June 10, 2021 at 8:56 am

Bob King et al. I did enjoy viewing some of this solar eclipse at sunrise this morning. Here is my stargazing log report 🙂 [Observed 0530-0615 EDT/0930 UT - 1015 UT. New Moon 10-Jun-2021 1053 UT. Sunrise at my location this morning 0541 EDT/0941 UT. I was able to view this partial solar eclipse today using 32-mm plossl eyepiece with glass, white light solar filter at 31x using the 90-mm refractor telescope. The Sun was high enough by 0552 EDT/0952 UT, just above a distant tree line that the celestial event was visible in my telescope. The black, silhouette shape of the Moon very distinct and obvious as the Sun rose. Altocumulus cloud bands in the distance moved by making for an ethereal experience and view. There was some unevenness or slight bumps along the lunar disk visible too at 31x. Sunspots AR2832 and AR2829 reported this morning at spaceweather.com but difficult because of altocumulus bands moving by the view, the Moon’s dark shape much easier to see.
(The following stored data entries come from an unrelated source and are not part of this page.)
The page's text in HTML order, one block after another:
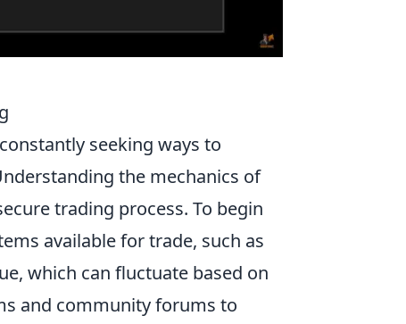
seeking ways to
the mechanics of
trading process. To begin
available for trade, such as
which can fluctuate based on
and community forums to

After 0613 EDT/1013 UT, more altocumulus bands moved in covering the Sun completely. Skies became mostly cloudy at my location, so I packed up and enjoyed breakfast and morning coffee. While the skies were partly cloudy at sunrise, I was able to enjoy some of this solar eclipse event. The 17-year cicada were out and getting louder. I viewed from a large horse farm field with good view of Eastern sky. A distant tree line did not interfere much with the early morning observations as the Sun and Moon rose above the trees near 0552 EDT. NWS EMI winds aloft 12000, 030/06 knots and 18000, 350/06 knots reported. Surface temperature at my location 21C and surface winds 320/04 knots, humidity near 95% so some ground fog too in the pastures. The telescope true FOV ~ 96 arcminute at 31x, The Sun’s angular size ~ 31.5 arcminute, the Moon’s angular size ~ 29.7 arcminute.]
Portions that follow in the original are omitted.